*** Opening of ENTRIES SHOWN ***
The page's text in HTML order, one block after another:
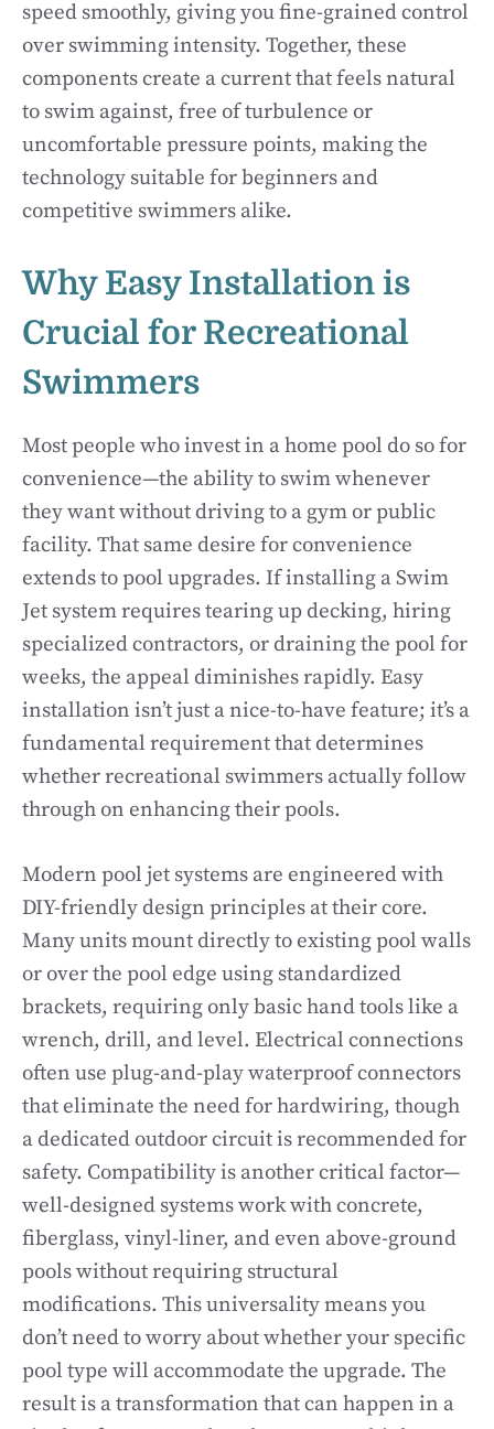
speed smoothly, giving you fine-grained control
over swimming intensity. Together, these
components create a current that feels natural
to swim against, free of turbulence or
uncomfortable pressure points, making the
technology suitable for beginners and
competitive swimmers alike.
Why Easy Installation is
Crucial for Recreational
Swimmers
Most people who invest in a home pool do so for
convenience—the ability to swim whenever
they want without driving to a gym or public
facility. That same desire for convenience
extends to pool upgrades. If installing a Swim
Jet system requires tearing up decking, hiring
specialized contractors, or draining the pool for
weeks, the appeal diminishes rapidly. Easy
installation isn’t just a nice-to-have feature; it’s a
fundamental requirement that determines
whether recreational swimmers actually follow
through on enhancing their pools.
Modern pool jet systems are engineered with
DIY-friendly design principles at their core.
Many units mount directly to existing pool walls
or over the pool edge using standardized
brackets, requiring only basic hand tools like a
wrench, drill, and level. Electrical connections
often use plug-and-play waterproof connectors
that eliminate the need for hardwiring, though
a dedicated outdoor circuit is recommended for
safety. Compatibility is another critical factor—
well-designed systems work with concrete,
fiberglass, vinyl-liner, and even above-ground
pools without requiring structural
modifications. This universality means you
don’t need to worry about whether your specific
pool type will accommodate the upgrade. The
result is a transformation that can happen in a
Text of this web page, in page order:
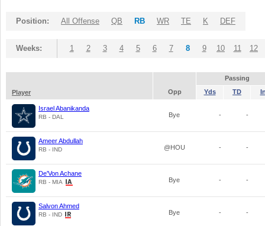
Position: All Offense QB RB WR TE K DEF
Weeks: 1 2 3 4 5 6 7 8 9 10 11 12
Passing
Player
Opp Yds TD
Israel Abanikanda
RB - DAL Bye - -
Ameer Abdullah
RB - IND @HOU - -
De'Von Achane
RB - MIA Bye - -
Salvon Ahmed
RB - IND Bye - -
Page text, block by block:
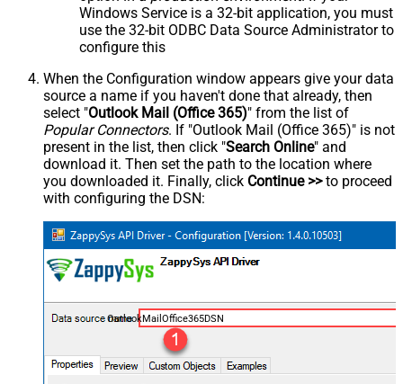
Windows Service is a 32-bit application, you must
use the 32-bit ODBC Data Source Administrator to
configure this
When the Configuration window appears give your data
source a name if you haven't done that already, then
select "Outlook Mail (Office 365)" from the list of
Popular Connectors. If "Outlook Mail (Office 365)" is not
present in the list, then click "Search Online" and
download it. Then set the path to the location where
you downloaded it. Finally, click Continue >>to proceed
with configuring the DSN:
OutlookMailOffice365DSN
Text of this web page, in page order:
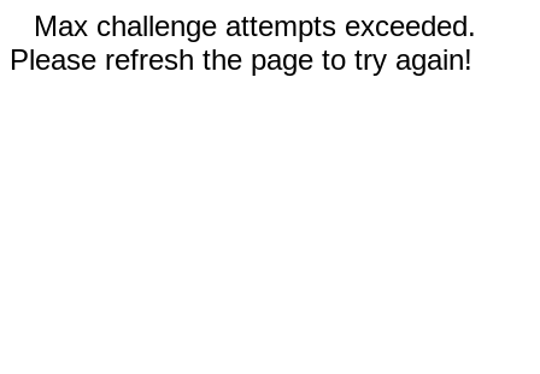
Max challenge attempts exceeded.
Please refresh the page to try again!
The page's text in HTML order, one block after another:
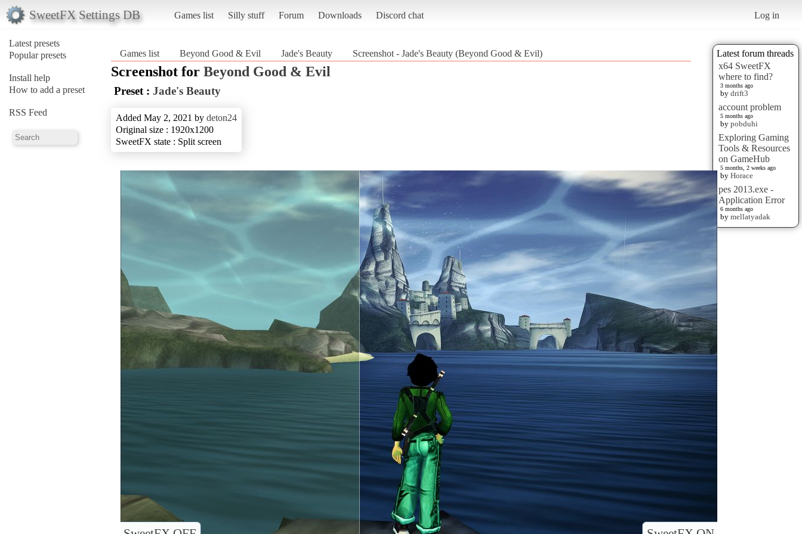
SweetFX Settings DB Games list Silly stuff Forum Downloads Discord chat Log in
Latest presets
Popular presets
Install help
How to add a preset
RSS Feed
Latest forum threads
x64 SweetFX
where to find?
3 months ago
by drift3
account problem
5 months ago
by pobduhi
Exploring Gaming
Tools & Resources
on GameHub
5 months, 2 weeks ago
by Horace
pes 2013.exe -
Application Error
6 months ago
by mellatyadak
Games list Beyond Good & Evil Jade's Beauty Screenshot - Jade's Beauty (Beyond Good & Evil)
Screenshot for Beyond Good & Evil
Preset : Jade's Beauty
Added May 2, 2021 by deton24
Original size : 1920x1200
SweetFX state : Split screen
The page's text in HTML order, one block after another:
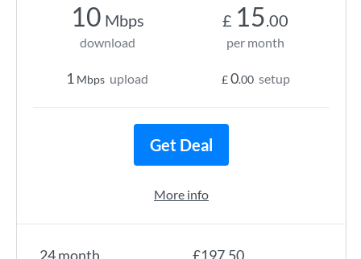
24 month £197.50
10 Mbps
download
1 Mbps upload
£ 15.00
per month
£0.00 setup
Get Deal
More info
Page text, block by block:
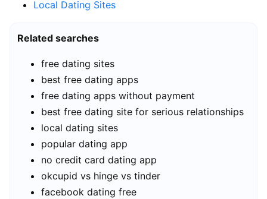
Local Dating Sites
Related searches
free dating sites
best free dating apps
free dating apps without payment
best free dating site for serious relationships
local dating sites
popular dating app
no credit card dating app
okcupid vs hinge vs tinder
facebook dating free
*** Close of ENTRIES SHOWN ***
EXERCISE GOAL – If the records include pictures, omit them and transcribe everything else exactly.

SOLUTION TO THE EXERCISE –
The page's text in HTML order, one block after another:
speed smoothly, giving you fine-grained control
over swimming intensity. Together, these
components create a current that feels natural
to swim against, free of turbulence or
uncomfortable pressure points, making the
technology suitable for beginners and
competitive swimmers alike.
Why Easy Installation is
Crucial for Recreational
Swimmers
Most people who invest in a home pool do so for
convenience—the ability to swim whenever
they want without driving to a gym or public
facility. That same desire for convenience
extends to pool upgrades. If installing a Swim
Jet system requires tearing up decking, hiring
specialized contractors, or draining the pool for
weeks, the appeal diminishes rapidly. Easy
installation isn’t just a nice-to-have feature; it’s a
fundamental requirement that determines
whether recreational swimmers actually follow
through on enhancing their pools.
Modern pool jet systems are engineered with
DIY-friendly design principles at their core.
Many units mount directly to existing pool walls
or over the pool edge using standardized
brackets, requiring only basic hand tools like a
wrench, drill, and level. Electrical connections
often use plug-and-play waterproof connectors
that eliminate the need for hardwiring, though
a dedicated outdoor circuit is recommended for
safety. Compatibility is another critical factor—
well-designed systems work with concrete,
fiberglass, vinyl-liner, and even above-ground
pools without requiring structural
modifications. This universality means you
don’t need to worry about whether your specific
pool type will accommodate the upgrade. The
result is a transformation that can happen in a
Text of this web page, in page order:
Position: All Offense QB RB WR TE K DEF
Weeks: 1 2 3 4 5 6 7 8 9 10 11 12
Passing
Player
Opp Yds TD
Israel Abanikanda
RB - DAL Bye - -
Ameer Abdullah
RB - IND @HOU - -
De'Von Achane
RB - MIA Bye - -
Salvon Ahmed
RB - IND Bye - -
Page text, block by block:
Windows Service is a 32-bit application, you must
use the 32-bit ODBC Data Source Administrator to
configure this
When the Configuration window appears give your data
source a name if you haven't done that already, then
select "Outlook Mail (Office 365)" from the list of
Popular Connectors. If "Outlook Mail (Office 365)" is not
present in the list, then click "Search Online" and
download it. Then set the path to the location where
you downloaded it. Finally, click Continue >>to proceed
with configuring the DSN:
OutlookMailOffice365DSN
Text of this web page, in page order:
Max challenge attempts exceeded.
Please refresh the page to try again!
The page's text in HTML order, one block after another:
SweetFX Settings DB Games list Silly stuff Forum Downloads Discord chat Log in
Latest presets
Popular presets
Install help
How to add a preset
RSS Feed
Latest forum threads
x64 SweetFX
where to find?
3 months ago
by drift3
account problem
5 months ago
by pobduhi
Exploring Gaming
Tools & Resources
on GameHub
5 months, 2 weeks ago
by Horace
pes 2013.exe -
Application Error
6 months ago
by mellatyadak
Games list Beyond Good & Evil Jade's Beauty Screenshot - Jade's Beauty (Beyond Good & Evil)
Screenshot for Beyond Good & Evil
Preset : Jade's Beauty
Added May 2, 2021 by deton24
Original size : 1920x1200
SweetFX state : Split screen
The page's text in HTML order, one block after another:
24 month £197.50
10 Mbps
download
1 Mbps upload
£ 15.00
per month
£0.00 setup
Get Deal
More info
Page text, block by block:
Local Dating Sites
Related searches
free dating sites
best free dating apps
free dating apps without payment
best free dating site for serious relationships
local dating sites
popular dating app
no credit card dating app
okcupid vs hinge vs tinder
facebook dating free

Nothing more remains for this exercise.